Early Estimation of Tomato Yield by Decision Tree Ensembles

2022 , Mario Lillo-Saavedra , Alberto Espinoza-Salgado , Angel García-Pedrero , Camilo Souto , Eduardo Holzapfel , Consuelo Gonzalo-Martín , Marcelo Somos-Valenzuela , RIVERA SALAZAR, DIEGO ANDRÉS

Crop yield forecasting allows farmers to make decisions in advance to improve farm management and logistics during and after harvest. In this sense, crop yield potential maps are an asset for farmers making decisions about farm management and planning. Although scientific efforts have been made to determine crop yields from in situ information and through remote sensing, most studies are limited to evaluating data from a single date just before harvest.

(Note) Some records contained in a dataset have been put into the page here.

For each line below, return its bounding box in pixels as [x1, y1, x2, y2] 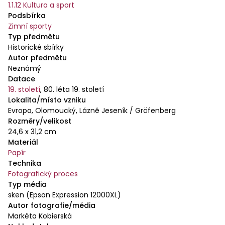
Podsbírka [8, 10, 46, 21]
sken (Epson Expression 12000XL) [8, 189, 121, 200]
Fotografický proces [8, 168, 78, 179]
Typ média [8, 179, 47, 189]
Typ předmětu [8, 31, 60, 42]
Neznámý [8, 63, 41, 73]
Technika [8, 158, 41, 168]
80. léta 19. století [44, 84, 104, 94]

This has a direct negative impact on the quality and predictability of these estimates, especially for logistics. This study proposes a methodology for the early prediction of tomato yield using decision tree ensembles, vegetation spectral indices, and shape factors from images captured by multispectral sensors on board an unmanned aerial vehicle (UAV) during different phenological stages of crop development. With the predictive model developed and based on the collection of training characteristics for 6 weeks before harvest, the tomato yield was estimated for a 0.4 ha plot, obtaining an error rate of 9.28%.